Luego de atravesar el absurdo control que consiste en verificar si los hombres no tienen barba, aros, pantalones cortos o zapatillas y las mujeres pantalón o camisillas, nos dirigimos hacia el Pabellón “Libertad” donde desde hace dos semanas guarda reclusión Rubén Villalba. Un enjambre de presos escuálidos y sucios que se ofrecen a buscar a tu preso pidiendo cigarrillos o monedas, acompaña la travesía por los pasillos de Tacumbú hasta “el pabellón de los hermanos”. Es casi normal ya ver como de cuando en cuando algún guardiacárcel golpea a los presos que se acercan a los visitantes para abrir paso. Impotencia total.

El pabellón de los hermanos

El Pabellón Libertad es como una cárcel dentro de otra. Está administrado por la Iglesia Raíces y es el refugio menos brutal para los presos pobres de Tacumbú. Reglas claras y estrictas: nada de drogas ni peleas. Los presos pasan por un proceso de “adaptación” a las reglas del pabellón, hay horarios de culto, talleres de forrado en cuero, ocasionales conciertos y un extenso patio con varias mesas y sillas donde los presos reciben a sus visitas.

Un ambiente más relajado para sobrellevar el encierro. Pero de comida ni hablemos, como en el resto del penal cada preso debe comprar su comida diaria de la surtida cantina u organizarse para cocinar con otros presos. Sin dinero no hay comida. Un presupuesto mínimo de diez mil guaraníes al día. Y uno se pregunta: ¿A dónde va a parar el multimillonario presupuesto para alimentación del Ministerio de Justicia y Trabajo?

Y Rubén, recuperándose físicamente de su huelga de hambre y a la espera de que el Juzgado de Curuguaty defina la fecha de realización de la Audiencia Preliminar, celebra la suerte de haber sido trasladado al “pabellón de los hermanos” por mediación de un compueblano suyo.

Para muestra basta un botón

En “Libertad” conocimos a Andrés López Contreras un día antes de que junto a Sindulfo De León Gómez iniciaran una huelga de hambre en reclamo de su inmediata libertad.

Andrés está preso desde el 2009 acusado de “Tenencia de estupefacientes”. A la fecha, lleva 4 años y dos meses recluido sin condena.
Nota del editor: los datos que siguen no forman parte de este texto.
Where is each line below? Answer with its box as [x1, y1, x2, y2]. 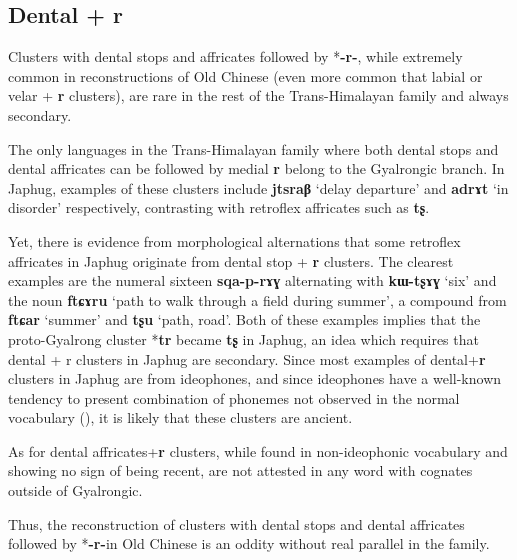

La causa debería ser declarada extinta, pero el Juzgado de Garantías N° 10 a cargo del Dr. Ayala Brun parece no haberse dado por enterado. No tiene defensa, ni recursos para solventar alguna.

Sindulfo lleva 5 años y 5 meses preso. Acusado primero de robo agravado –sobreseído- y luego de homicidio, manifiesta nunca haber sido llamado siquiera a comparecer por la segunda causa. Su proceso también debería ser declarado extinto, pero Sindulfo cuenta que su defensor público, Eduardo Alarcón, pretende solicitar una revisión de medidas ante el Juzgado de Lambaré donde se encuentra varado su expediente.

Sindulfo y Andrés llevan a la fecha 6 días de estricta huelga de hambre bajo el tinglado general de Tacumbú. Fueron expulsados del “pabellón de los hermanos” porque según dijeron, allí no se permiten huelguistas. Solo agua beben, tirados en un par de colchones y abrazados a los pocos documentos que tienen sobre sus respectivos procesos judiciales.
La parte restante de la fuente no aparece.